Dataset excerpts
'''
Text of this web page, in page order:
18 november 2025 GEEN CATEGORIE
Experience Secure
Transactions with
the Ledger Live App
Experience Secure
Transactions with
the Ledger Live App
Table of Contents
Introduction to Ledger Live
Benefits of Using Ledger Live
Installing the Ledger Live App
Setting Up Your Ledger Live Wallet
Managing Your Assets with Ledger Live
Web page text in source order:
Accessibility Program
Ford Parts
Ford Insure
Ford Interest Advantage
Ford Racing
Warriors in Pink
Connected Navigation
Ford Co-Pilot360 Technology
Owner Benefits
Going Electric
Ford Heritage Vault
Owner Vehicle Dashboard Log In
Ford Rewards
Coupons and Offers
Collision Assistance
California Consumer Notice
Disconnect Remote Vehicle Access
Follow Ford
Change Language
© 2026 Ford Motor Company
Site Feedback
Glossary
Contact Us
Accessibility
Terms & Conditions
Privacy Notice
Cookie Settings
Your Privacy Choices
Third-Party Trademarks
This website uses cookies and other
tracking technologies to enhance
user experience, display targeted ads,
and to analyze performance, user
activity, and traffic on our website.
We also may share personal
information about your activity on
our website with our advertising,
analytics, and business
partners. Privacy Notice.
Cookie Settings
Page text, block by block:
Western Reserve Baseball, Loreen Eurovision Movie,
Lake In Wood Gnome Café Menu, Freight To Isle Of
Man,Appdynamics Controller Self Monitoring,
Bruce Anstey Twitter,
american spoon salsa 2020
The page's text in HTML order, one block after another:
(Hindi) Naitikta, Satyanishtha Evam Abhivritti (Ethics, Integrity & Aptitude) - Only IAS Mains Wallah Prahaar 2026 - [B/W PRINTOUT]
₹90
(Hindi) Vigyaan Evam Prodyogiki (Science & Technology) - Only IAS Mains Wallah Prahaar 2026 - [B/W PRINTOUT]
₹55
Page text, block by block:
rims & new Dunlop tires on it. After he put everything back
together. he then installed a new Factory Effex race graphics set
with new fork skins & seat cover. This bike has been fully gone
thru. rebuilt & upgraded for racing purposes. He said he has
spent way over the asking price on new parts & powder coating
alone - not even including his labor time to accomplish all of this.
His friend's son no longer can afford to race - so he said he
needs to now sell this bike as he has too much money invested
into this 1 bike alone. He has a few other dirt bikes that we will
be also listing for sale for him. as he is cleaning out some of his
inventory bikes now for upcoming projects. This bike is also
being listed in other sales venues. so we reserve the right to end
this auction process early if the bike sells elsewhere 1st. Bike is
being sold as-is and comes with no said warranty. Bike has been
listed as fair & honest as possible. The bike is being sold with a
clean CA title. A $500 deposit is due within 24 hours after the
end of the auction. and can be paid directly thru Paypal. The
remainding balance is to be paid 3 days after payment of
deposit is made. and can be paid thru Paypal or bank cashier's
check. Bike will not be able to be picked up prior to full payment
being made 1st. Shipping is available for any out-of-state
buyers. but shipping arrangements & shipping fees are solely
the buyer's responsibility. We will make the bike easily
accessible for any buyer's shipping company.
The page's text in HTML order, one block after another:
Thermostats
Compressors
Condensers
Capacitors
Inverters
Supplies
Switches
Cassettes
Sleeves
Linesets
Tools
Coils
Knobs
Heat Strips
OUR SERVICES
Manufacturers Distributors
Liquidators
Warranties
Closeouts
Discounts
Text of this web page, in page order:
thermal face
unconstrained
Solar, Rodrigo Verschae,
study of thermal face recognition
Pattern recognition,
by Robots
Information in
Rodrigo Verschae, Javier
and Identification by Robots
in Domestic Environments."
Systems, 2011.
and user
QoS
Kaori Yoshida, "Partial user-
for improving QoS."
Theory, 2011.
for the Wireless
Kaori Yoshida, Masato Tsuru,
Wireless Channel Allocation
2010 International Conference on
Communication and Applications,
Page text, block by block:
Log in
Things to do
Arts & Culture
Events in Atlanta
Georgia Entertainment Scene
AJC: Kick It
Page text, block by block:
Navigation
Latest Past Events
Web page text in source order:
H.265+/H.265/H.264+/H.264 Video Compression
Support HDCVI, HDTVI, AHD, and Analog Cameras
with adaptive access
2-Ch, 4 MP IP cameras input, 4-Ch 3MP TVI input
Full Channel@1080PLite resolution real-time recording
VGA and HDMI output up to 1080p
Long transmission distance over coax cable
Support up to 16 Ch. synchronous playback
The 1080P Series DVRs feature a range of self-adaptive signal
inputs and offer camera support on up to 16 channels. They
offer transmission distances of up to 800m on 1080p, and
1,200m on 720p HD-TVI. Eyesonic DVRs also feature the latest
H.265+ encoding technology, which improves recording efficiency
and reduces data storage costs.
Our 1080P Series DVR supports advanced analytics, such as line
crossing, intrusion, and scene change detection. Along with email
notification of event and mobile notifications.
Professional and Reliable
'''
'''
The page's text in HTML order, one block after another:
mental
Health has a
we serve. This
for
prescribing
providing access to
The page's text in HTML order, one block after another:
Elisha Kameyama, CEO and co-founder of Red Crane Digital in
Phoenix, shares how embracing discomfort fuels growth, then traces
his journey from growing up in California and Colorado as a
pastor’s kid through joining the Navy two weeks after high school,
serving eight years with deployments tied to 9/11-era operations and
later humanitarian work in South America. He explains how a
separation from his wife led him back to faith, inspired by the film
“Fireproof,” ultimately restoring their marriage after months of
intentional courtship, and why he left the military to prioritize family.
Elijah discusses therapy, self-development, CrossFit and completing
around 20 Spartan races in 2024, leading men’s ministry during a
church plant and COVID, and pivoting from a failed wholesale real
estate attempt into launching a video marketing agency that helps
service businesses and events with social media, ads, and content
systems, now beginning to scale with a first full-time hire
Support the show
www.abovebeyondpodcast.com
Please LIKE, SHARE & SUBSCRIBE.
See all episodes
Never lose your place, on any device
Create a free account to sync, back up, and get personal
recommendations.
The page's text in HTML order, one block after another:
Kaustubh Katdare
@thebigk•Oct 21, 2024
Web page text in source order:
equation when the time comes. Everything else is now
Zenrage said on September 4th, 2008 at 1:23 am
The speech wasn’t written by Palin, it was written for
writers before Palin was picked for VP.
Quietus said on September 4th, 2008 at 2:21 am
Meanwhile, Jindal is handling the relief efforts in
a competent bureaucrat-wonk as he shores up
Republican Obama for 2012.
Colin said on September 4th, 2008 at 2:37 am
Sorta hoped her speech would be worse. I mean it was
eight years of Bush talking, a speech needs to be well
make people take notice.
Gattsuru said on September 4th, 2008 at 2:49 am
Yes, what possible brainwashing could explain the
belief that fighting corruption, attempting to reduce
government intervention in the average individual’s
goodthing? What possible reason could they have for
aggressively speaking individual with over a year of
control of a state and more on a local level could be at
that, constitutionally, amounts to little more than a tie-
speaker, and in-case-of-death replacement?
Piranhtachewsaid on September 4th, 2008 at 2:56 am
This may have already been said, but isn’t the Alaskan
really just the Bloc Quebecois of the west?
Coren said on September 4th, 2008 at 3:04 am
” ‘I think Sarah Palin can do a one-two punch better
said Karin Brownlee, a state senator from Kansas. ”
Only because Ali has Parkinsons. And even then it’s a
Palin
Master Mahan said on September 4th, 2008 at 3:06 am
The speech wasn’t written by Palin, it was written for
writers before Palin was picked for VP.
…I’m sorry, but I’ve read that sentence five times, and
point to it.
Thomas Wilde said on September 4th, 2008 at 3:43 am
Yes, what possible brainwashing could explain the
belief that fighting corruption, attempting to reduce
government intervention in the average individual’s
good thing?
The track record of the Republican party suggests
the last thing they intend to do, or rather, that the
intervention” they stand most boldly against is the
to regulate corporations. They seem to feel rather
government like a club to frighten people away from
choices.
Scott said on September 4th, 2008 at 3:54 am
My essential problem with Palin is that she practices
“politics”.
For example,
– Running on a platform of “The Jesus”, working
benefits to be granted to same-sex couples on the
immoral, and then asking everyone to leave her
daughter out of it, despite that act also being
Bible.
'''
- WHAT TO PRODUCE
The required answer is the run of lines above, starting at the line with "2010 International Conference on" and ending at the line with "Professional and Reliable", reproduced exactly with both ends.

- RESULT BELOW
2010 International Conference on
Communication and Applications,
Page text, block by block:
Log in
Things to do
Arts & Culture
Events in Atlanta
Georgia Entertainment Scene
AJC: Kick It
Page text, block by block:
Navigation
Latest Past Events
Web page text in source order:
H.265+/H.265/H.264+/H.264 Video Compression
Support HDCVI, HDTVI, AHD, and Analog Cameras
with adaptive access
2-Ch, 4 MP IP cameras input, 4-Ch 3MP TVI input
Full Channel@1080PLite resolution real-time recording
VGA and HDMI output up to 1080p
Long transmission distance over coax cable
Support up to 16 Ch. synchronous playback
The 1080P Series DVRs feature a range of self-adaptive signal
inputs and offer camera support on up to 16 channels. They
offer transmission distances of up to 800m on 1080p, and
1,200m on 720p HD-TVI. Eyesonic DVRs also feature the latest
H.265+ encoding technology, which improves recording efficiency
and reduces data storage costs.
Our 1080P Series DVR supports advanced analytics, such as line
crossing, intrusion, and scene change detection. Along with email
notification of event and mobile notifications.
Professional and Reliable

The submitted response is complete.